## DATA FOR ANALYSIS:
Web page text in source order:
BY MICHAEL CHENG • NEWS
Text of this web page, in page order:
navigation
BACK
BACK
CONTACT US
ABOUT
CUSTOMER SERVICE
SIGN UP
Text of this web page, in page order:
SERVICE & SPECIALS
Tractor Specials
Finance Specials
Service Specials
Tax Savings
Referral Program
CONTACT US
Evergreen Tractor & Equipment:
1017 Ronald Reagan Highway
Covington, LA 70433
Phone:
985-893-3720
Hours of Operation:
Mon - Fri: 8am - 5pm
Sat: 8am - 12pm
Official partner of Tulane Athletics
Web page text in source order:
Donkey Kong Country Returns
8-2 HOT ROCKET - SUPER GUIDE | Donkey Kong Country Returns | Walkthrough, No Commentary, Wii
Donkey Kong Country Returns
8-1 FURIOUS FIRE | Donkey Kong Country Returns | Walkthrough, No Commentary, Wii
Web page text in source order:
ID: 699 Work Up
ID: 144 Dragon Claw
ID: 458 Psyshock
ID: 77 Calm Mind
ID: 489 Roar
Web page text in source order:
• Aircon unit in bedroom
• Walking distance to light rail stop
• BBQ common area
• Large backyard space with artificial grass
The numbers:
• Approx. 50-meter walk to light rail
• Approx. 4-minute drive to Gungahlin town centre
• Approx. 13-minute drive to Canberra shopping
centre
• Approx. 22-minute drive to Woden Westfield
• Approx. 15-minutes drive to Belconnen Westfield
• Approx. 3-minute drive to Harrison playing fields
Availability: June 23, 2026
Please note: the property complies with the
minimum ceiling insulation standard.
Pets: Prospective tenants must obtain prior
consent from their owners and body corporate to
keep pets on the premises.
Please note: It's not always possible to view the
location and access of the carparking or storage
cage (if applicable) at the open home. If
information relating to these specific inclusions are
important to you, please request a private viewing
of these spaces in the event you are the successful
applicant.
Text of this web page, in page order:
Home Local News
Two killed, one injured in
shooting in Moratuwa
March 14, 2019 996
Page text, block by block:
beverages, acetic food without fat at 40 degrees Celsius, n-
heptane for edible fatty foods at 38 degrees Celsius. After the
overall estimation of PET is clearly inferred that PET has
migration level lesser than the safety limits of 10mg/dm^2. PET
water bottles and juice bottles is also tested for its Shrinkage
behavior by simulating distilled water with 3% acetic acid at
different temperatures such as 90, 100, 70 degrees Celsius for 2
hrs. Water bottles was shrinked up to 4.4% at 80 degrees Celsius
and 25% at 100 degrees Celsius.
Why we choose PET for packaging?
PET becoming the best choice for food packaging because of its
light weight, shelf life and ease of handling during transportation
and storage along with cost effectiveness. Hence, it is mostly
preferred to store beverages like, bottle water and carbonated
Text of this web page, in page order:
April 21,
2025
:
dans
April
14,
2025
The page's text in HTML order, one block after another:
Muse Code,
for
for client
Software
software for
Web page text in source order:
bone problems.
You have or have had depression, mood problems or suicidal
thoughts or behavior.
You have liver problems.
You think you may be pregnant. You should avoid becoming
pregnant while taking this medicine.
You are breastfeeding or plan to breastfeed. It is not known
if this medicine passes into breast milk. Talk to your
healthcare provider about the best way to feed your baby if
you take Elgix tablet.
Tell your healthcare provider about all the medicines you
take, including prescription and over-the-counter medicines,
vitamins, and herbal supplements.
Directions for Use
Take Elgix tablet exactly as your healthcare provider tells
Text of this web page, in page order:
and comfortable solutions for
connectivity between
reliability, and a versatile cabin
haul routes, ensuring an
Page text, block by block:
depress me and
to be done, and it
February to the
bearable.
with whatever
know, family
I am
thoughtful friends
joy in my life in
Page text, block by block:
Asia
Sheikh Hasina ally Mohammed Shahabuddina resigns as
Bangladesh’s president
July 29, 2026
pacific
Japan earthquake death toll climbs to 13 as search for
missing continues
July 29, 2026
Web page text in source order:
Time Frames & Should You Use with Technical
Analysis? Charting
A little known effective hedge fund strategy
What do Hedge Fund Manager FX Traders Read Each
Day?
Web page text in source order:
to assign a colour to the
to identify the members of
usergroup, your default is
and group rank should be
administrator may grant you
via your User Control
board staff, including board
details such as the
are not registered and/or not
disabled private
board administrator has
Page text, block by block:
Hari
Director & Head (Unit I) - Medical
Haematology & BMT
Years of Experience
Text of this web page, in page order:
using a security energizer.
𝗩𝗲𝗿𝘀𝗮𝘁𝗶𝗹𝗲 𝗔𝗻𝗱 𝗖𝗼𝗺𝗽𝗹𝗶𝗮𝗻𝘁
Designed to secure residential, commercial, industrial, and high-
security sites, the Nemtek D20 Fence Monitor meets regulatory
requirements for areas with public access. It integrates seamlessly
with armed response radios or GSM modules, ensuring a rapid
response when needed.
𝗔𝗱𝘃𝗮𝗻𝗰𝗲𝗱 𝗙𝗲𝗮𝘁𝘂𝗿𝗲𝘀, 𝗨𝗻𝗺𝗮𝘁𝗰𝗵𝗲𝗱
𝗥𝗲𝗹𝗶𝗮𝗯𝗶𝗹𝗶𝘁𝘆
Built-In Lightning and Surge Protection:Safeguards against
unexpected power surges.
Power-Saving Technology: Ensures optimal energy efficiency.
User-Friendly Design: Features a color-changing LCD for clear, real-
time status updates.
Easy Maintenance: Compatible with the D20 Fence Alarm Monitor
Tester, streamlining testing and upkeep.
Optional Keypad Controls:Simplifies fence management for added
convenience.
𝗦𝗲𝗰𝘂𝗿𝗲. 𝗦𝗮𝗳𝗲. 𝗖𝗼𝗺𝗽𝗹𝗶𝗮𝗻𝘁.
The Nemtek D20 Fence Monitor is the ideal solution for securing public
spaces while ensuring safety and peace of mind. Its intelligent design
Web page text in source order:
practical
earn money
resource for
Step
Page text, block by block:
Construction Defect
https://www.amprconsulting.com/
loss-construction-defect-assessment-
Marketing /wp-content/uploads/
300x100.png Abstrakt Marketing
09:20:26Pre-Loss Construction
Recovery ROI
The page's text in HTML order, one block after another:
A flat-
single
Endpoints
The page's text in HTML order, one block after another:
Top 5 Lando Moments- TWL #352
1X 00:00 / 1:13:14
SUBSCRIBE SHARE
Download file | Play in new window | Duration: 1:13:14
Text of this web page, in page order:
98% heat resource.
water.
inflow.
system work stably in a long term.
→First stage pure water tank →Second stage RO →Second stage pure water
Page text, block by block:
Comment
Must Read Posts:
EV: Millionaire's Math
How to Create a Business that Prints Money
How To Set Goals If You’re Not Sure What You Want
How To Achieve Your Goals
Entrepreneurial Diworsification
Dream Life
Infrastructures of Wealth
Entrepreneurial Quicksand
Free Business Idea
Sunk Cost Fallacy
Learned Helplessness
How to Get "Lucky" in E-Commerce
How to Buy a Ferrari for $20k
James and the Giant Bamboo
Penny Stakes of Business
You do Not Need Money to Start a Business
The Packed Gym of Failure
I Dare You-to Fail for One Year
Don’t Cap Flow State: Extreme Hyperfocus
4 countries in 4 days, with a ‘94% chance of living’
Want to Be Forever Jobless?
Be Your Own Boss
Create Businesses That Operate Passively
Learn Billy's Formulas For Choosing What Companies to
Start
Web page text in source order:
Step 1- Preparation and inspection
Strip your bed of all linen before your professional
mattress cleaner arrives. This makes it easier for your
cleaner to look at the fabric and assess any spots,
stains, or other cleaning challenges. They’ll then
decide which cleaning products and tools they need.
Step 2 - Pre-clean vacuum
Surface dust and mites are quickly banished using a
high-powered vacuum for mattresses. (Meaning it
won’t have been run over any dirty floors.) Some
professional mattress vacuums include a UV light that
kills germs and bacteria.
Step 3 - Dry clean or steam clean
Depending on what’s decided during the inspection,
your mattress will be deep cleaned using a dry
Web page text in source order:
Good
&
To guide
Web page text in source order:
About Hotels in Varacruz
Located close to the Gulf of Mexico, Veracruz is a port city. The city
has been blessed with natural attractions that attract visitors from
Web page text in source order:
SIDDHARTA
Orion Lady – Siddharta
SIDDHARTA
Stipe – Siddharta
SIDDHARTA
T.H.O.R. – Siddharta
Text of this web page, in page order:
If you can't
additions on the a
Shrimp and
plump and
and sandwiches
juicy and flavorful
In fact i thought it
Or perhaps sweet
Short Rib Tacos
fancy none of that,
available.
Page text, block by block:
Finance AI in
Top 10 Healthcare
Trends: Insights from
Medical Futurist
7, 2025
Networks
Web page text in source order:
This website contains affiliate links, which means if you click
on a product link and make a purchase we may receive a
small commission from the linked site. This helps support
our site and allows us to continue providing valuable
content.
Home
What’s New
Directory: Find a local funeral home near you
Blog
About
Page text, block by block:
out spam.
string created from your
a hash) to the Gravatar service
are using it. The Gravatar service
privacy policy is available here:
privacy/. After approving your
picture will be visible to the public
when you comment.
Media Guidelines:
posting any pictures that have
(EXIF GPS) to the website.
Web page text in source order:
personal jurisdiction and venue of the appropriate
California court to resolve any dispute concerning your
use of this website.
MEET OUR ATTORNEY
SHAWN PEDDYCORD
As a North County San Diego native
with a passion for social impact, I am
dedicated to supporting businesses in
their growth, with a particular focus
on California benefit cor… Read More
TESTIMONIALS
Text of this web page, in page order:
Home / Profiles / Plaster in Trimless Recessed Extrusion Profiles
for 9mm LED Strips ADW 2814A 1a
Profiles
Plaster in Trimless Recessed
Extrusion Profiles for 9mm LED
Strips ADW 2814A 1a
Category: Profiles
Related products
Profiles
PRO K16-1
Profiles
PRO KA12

## TASK REQUIREMENTS:
Among the entries above, the line containing "𝗦𝗲𝗰𝘂𝗿𝗲. 𝗦𝗮𝗳𝗲. 𝗖𝗼𝗺𝗽𝗹𝗶𝗮𝗻𝘁.", the line containing "How to Create a Business that Prints Money", and all lines between them are to be restated word for word; nothing else belongs in the reply.

## RESPONSE BELOW:
𝗦𝗲𝗰𝘂𝗿𝗲. 𝗦𝗮𝗳𝗲. 𝗖𝗼𝗺𝗽𝗹𝗶𝗮𝗻𝘁.
The Nemtek D20 Fence Monitor is the ideal solution for securing public
spaces while ensuring safety and peace of mind. Its intelligent design
Web page text in source order:
practical
earn money
resource for
Step
Page text, block by block:
Construction Defect
https://www.amprconsulting.com/
loss-construction-defect-assessment-
Marketing /wp-content/uploads/
300x100.png Abstrakt Marketing
09:20:26Pre-Loss Construction
Recovery ROI
The page's text in HTML order, one block after another:
A flat-
single
Endpoints
The page's text in HTML order, one block after another:
Top 5 Lando Moments- TWL #352
1X 00:00 / 1:13:14
SUBSCRIBE SHARE
Download file | Play in new window | Duration: 1:13:14
Text of this web page, in page order:
98% heat resource.
water.
inflow.
system work stably in a long term.
→First stage pure water tank →Second stage RO →Second stage pure water
Page text, block by block:
Comment
Must Read Posts:
EV: Millionaire's Math
How to Create a Business that Prints Money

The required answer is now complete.